上の必要条件を考慮にいれ、一連の内部キャリブレーターを、ポジティブアッセイの校正コントロールとして使用するために開発した。このキャリブレーターは、ランダム配列の合成アンプリコン(84ヌクレオチド長)であった。これらアンプリコンは、それらが、アッセイの設計必要条件を満たし、そして、ヒトゲノム中のあらゆる配列に対して有意な配列同一性を有さなかったので、選択された。
このような内部キャリブレーターを生成するための全体的なストラテジーは、ランダム配列のオリゴヌクレオチド(それぞれ、21ヌクレオチド長)の一群を生成することから始まった。その後、これらの構成要素のオリゴヌクレオチドを、ランダムな84マーのオリゴヌクレオチドへと組み立てた。このオリゴヌクレオチドを、ヒトゲノムと(例えば、BLASTソフトウェアを使用して)比較し、そして有意なヒットがない配列を選択した。
1.21のオリゴヌクレオチドの1000のランダム配列を生成した。
2.この1000のオリゴヌクレオチドを、BLASTソフトウェアを使用してヒトゲノムと比較し、そして、有意なヒットがないオリゴヌクレオチドを選択した。

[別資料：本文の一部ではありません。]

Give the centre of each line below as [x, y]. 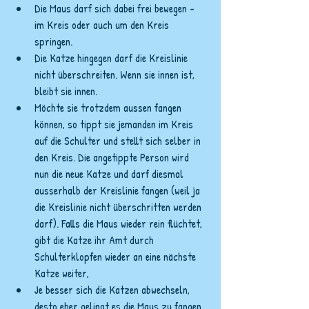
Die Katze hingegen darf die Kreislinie [112, 58]
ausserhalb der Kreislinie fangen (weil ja [119, 190]
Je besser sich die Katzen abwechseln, [113, 290]
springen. [55, 41]
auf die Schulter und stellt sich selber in [119, 141]
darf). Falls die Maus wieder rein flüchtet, [120, 223]
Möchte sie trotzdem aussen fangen [109, 108]
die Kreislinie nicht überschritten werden [119, 207]

3.工程2で得られたオリゴヌクレオチドを、4グループに分け、そして、84のヌクレオチドのオリゴへと鎖状につないだ。その後、プライマー設計およびプローブ設計、そしてさらにスクリーニングが続いた。
4.結果として生じる84塩基のオリゴヌクレオチドを、BLASTによって再度ヒトゲノムと比較し、スクリーニングして完全一致の最も短い一部(string)を有する上位16個の配列を選択した。
5.プローブおよびプライマーを、16のオリゴのPCR増幅のために設計し、プライマーダイマーの存在を試験した。上の基準に合格した最終的な12個の84マーのオリゴを、内部較正用コントロール配列として選択した。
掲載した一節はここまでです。